Singing] ¶ hail to the chief ¶¶

Richard Ruelas: That was Hail to the Chiefs, a song from the new musical Rock the Presidents that's showing for two more weekends at the Tempe center for the arts. The show is an original production of Childsplay, a nonprofit professional theater company for young audiences and families. Here to tell us more about Rock the Presidents is its director Anthony Runfola, who is probably going to say it's not just for kids.
Anthony Runfola: It's not. It's for the whole family. We like to say it's great for families like mine when you have the dad wants to watch Cspan, mom wants to watch VH1, the kids Nickelodeon. This show puts it all together and adds a lot of great rock 'n' roll music.

Richard Ruelas: It's starting here. I get the feeling this will get past our borders. How did the idea come about?

Anthony Runfola: Oh, gosh, five, six years ago now I had a conversation with Childsplay's playwright in residents Duane Hartford. We talked about a show that we could cover all the presidents in. Because Childsplay performs in schools as well as at the theater we usually have to keep the shows to around an hour. We had a title which was 43 presidents in 45 minutes. That tells you how long ago it was. Two years ago he cracked the idea of making it a rock musical.

Richard Ruelas: How many -- you go up to Obama or stop at Bush?

Anthony Runfola: All the way through Obama. We get all 44 now.

Richard Ruelas: which president looking back was most challenging to get a song about?

Anthony Runfola: Well, that's tough, really. Calvin Coolidge. Certainly didn't talk very much, we know that about him. So a lot of these songs become short anecdotes about the presidents. But we had a lot of fun with Millard Fillmore, actually, and what we call the forgotten presidents. They all get together in the lonely presidents' lounge, hang out and sing a bluesy lament about their presidencies.

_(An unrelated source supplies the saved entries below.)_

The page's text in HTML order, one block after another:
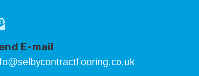
E-mail
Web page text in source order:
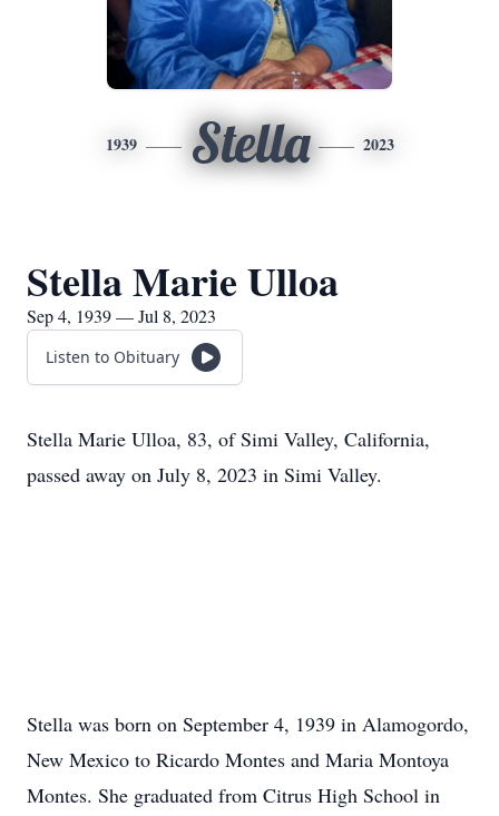
1939 Stella 2023
Stella Marie Ulloa
Sep 4, 1939 — Jul 8, 2023
Listen to Obituary
Stella Marie Ulloa, 83, of Simi Valley, California,
passed away on July 8, 2023 in Simi Valley.
Stella was born on September 4, 1939 in Alamogordo,
New Mexico to Ricardo Montes and Maria Montoya
Montes. She graduated from Citrus High School in
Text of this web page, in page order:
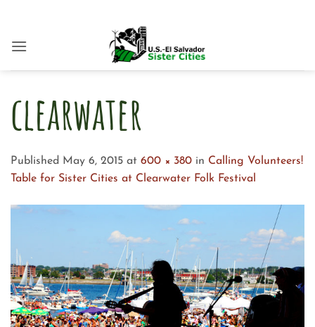
content
clearwater
Published May 6, 2015 at 600 × 380 in Calling Volunteers!
Table for Sister Cities at Clearwater Folk Festival
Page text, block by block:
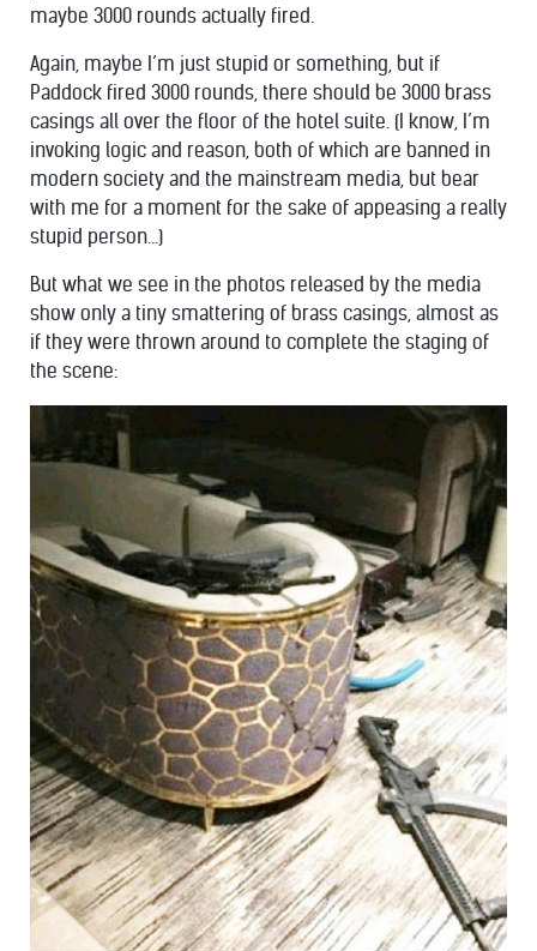
maybe 3000 rounds actually fired.
Again, maybe I’m just stupid or something, but if
Paddock fired 3000 rounds, there should be 3000 brass
casings all over the floor of the hotel suite. (I know, I’m
invoking logic and reason, both of which are banned in
modern society and the mainstream media, but bear
with me for a moment for the sake of appeasing a really
stupid person…)
But what we see in the photos released by the media
show only a tiny smattering of brass casings, almost as
if they were thrown around to complete the staging of
the scene:
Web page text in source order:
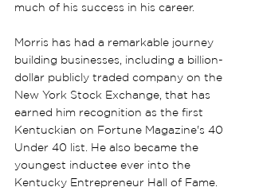
much of his success in his career.
Morris has had a remarkable journey
building businesses, including a billion-
dollar publicly traded company on the
New York Stock Exchange, that has
earned him recognition as the first
Kentuckian on Fortune Magazine's 40
Under 40 list. He also became the
youngest inductee ever into the
Kentucky Entrepreneur Hall of Fame.
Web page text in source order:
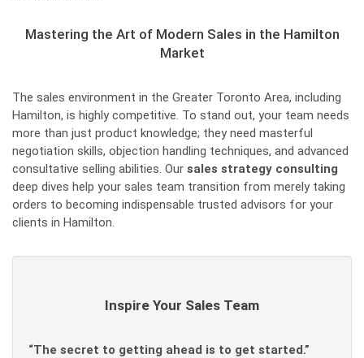
Mastering the Art of Modern Sales in the Hamilton
Market
The sales environment in the Greater Toronto Area, including
Hamilton, is highly competitive. To stand out, your team needs
more than just product knowledge; they need masterful
negotiation skills, objection handling techniques, and advanced
consultative selling abilities. Our sales strategy consulting
deep dives help your sales team transition from merely taking
orders to becoming indispensable trusted advisors for your
clients in Hamilton.
Inspire Your Sales Team
“The secret to getting ahead is to get started.”

Richard Ruelas: You mentioned some things like Watergate but try not to dwell on it.

Anthony Runfola: You can't talk about Richard Nixon without going there and talking about Watergate. That's part of his history, but he did great things too and we try to balance that out, highlight both.

Richard Ruelas: What has been the crowd as you have been rehearsing this? What's crowd reaction been like?

Anthony Runfola: The reception has been way greater than we sort of expected it to be. When you've got an audience where you have seven or eight-year-old screaming, I love you, Abraham Lincoln, you turn around and there's a grandmother making the rock 'n' roll sign, I think we've hit on something.

Richard Ruelas: Seems like the songs, we heard something that sounded a little Beastie Boys.

Anthony Runfola: It's everything from Beastie boys rap to rock 'n' roll, country music, some blues, some jazz. It's all mixed in. Rock 'n' roll gives you that permission to do whatever you want.

Richard Ruelas: Are they presented in order?

Anthony Runfola: We bounce around. We sort of group them into sections in a way, so we start with the greatest hits. Washington, Adams, Jefferson, Andrew Jackson, then go into the generals, presidents that were generals, the lonely presidents that I mentioned that people have a hard time remembering. Then on to sort of the legacy presidents as well too. So --

Richard Ruelas: Again, there's some challenges in dealing with some of the political history of this country, but you also seem to infuse the songs with a fair bit of hope going forward.

Anthony Runfola: Absolutely.

Richard Ruelas: Some idea that we have been through bad times and we're going to get better?

Anthony Runfola: The story we wanted to tell about these men was they are human being, they made mistakes and have done great things all at the same time. We try to celebrate that. Yes, one of the closing songs is called The Only Thing We Have Left to Fear, which covers FDR, and I think leaves it on a great hopeful note.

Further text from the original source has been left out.